Lines in the entries below where the word "rail" shows up should each be copied.

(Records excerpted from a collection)
>>>

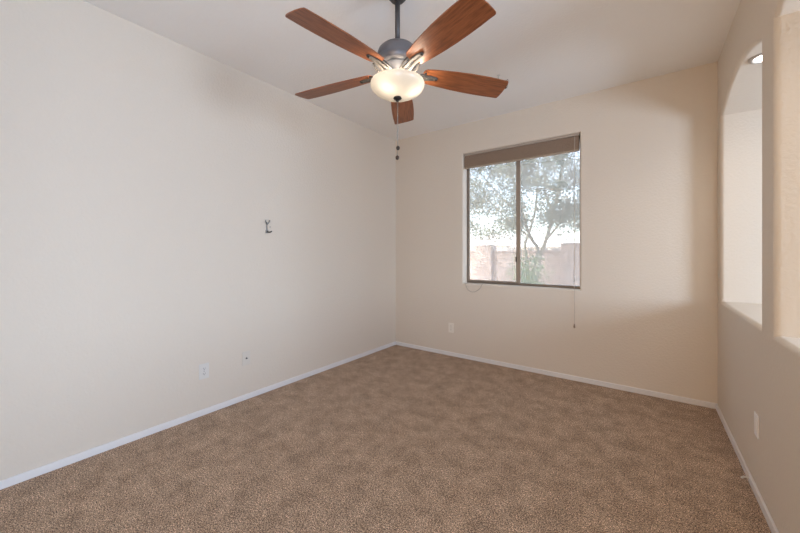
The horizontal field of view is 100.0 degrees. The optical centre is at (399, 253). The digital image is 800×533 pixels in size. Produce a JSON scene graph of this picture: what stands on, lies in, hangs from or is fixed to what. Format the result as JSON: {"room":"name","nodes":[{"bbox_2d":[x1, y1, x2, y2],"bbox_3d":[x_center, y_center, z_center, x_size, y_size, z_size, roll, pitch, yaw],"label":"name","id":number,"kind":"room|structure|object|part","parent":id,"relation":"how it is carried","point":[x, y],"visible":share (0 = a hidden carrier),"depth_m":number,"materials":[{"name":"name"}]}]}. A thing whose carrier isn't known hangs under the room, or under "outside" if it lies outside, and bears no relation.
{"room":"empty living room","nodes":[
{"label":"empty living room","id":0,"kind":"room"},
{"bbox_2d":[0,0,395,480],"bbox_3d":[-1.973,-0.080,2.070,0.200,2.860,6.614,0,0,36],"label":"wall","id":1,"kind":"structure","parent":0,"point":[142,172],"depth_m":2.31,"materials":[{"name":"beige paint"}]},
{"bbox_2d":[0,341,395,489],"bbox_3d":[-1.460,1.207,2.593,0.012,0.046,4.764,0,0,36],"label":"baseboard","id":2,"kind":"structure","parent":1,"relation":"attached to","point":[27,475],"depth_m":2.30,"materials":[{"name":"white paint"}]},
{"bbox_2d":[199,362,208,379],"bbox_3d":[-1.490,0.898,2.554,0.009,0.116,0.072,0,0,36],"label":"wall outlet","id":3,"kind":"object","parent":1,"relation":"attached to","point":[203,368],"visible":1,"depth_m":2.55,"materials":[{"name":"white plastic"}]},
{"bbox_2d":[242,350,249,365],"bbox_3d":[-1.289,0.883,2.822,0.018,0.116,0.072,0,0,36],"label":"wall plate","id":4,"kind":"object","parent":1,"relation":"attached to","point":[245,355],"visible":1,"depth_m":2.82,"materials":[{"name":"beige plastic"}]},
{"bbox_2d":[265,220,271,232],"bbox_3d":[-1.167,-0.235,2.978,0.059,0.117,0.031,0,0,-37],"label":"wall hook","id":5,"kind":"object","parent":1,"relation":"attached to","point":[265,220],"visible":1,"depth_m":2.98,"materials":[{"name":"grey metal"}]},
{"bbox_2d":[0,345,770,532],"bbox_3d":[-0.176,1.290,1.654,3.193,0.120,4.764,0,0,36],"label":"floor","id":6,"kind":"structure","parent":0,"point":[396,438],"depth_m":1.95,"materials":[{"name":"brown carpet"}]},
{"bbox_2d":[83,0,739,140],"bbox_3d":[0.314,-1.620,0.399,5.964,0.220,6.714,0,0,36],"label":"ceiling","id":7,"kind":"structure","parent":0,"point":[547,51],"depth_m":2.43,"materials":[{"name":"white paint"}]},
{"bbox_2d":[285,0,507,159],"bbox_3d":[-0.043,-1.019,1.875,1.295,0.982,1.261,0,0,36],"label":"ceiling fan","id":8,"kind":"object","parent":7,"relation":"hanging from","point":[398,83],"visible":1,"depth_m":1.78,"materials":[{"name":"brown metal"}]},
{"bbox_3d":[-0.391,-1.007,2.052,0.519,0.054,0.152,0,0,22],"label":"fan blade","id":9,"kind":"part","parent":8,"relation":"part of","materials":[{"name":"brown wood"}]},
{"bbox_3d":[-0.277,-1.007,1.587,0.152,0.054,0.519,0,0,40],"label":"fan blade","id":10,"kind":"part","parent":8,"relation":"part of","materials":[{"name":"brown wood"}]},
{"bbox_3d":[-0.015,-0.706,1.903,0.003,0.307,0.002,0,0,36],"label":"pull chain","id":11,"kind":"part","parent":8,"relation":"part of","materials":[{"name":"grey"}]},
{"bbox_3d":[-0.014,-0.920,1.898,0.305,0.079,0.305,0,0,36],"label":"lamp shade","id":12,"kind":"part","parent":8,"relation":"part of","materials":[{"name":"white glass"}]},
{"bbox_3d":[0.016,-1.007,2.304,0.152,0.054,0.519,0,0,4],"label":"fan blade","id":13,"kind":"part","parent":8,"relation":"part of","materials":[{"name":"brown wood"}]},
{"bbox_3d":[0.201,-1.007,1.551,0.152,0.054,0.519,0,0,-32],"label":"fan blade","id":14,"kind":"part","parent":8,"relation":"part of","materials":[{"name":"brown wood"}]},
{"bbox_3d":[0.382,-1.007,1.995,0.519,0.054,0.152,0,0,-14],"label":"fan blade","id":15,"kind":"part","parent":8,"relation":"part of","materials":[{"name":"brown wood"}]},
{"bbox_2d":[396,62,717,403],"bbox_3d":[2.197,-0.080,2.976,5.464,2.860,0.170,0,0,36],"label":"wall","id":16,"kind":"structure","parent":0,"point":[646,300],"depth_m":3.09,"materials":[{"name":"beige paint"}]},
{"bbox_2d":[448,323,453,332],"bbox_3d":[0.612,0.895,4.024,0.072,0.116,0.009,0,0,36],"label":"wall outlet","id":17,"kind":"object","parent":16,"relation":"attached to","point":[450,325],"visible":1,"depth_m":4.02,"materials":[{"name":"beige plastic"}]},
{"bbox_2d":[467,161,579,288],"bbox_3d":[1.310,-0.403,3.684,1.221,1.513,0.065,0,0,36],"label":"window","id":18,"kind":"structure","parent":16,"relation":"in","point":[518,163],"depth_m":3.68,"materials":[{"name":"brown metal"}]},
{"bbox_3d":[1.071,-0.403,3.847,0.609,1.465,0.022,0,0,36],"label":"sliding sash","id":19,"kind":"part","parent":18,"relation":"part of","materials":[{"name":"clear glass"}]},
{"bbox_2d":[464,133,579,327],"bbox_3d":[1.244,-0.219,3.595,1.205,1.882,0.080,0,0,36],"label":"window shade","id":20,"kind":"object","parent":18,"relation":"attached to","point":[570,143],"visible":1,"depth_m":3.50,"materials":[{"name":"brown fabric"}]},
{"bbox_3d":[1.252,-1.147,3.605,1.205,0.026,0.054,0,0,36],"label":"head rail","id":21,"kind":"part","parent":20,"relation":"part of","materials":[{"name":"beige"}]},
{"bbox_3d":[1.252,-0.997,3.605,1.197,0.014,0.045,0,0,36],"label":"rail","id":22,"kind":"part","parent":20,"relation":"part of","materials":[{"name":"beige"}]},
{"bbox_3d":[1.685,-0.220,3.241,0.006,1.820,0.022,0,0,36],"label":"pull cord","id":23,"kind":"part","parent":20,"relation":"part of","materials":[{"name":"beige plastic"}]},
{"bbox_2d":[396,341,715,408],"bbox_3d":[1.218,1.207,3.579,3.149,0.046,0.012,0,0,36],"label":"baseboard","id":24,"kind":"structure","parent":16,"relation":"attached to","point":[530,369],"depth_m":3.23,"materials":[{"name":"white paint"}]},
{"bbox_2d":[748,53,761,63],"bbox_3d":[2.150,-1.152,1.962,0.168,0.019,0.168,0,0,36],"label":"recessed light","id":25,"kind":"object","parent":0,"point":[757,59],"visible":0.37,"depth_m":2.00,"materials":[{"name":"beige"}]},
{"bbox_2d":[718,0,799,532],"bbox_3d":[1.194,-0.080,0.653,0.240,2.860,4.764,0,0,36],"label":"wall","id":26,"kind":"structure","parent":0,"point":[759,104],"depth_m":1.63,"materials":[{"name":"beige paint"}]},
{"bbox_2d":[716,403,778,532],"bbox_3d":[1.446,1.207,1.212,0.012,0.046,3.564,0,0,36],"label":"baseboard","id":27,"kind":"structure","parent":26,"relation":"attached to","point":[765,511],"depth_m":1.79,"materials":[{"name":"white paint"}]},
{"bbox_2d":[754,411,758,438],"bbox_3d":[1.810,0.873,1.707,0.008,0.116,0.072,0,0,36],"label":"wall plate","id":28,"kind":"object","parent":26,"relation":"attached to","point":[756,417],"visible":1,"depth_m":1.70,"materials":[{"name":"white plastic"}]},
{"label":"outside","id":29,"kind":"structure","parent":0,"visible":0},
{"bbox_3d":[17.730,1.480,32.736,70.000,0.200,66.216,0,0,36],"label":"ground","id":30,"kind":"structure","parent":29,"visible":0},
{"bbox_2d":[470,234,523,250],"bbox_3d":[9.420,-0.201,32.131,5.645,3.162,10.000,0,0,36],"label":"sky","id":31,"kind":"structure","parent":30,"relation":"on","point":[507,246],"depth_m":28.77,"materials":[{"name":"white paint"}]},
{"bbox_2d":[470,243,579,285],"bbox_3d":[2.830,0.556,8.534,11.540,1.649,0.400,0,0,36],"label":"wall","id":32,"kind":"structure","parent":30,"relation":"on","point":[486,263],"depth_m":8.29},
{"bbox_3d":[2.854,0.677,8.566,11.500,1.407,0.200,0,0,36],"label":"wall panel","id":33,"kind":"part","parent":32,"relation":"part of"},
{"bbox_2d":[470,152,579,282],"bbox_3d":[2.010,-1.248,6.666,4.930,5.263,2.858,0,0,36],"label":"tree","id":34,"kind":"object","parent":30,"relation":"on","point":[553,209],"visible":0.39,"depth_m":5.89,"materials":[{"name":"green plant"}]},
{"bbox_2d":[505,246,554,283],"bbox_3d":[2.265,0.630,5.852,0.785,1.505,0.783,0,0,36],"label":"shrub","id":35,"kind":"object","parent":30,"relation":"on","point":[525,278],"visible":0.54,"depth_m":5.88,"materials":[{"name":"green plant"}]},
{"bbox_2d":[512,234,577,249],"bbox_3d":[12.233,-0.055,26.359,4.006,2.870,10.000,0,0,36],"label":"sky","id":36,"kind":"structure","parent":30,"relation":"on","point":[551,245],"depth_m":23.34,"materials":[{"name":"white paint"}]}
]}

<<<

(Answer to the problem):
{"bbox_3d":[1.252,-1.147,3.605,1.205,0.026,0.054,0,0,36],"label":"head rail","id":21,"kind":"part","parent":20,"relation":"part of","materials":[{"name":"beige"}]},
{"bbox_3d":[1.252,-0.997,3.605,1.197,0.014,0.045,0,0,36],"label":"rail","id":22,"kind":"part","parent":20,"relation":"part of","materials":[{"name":"beige"}]},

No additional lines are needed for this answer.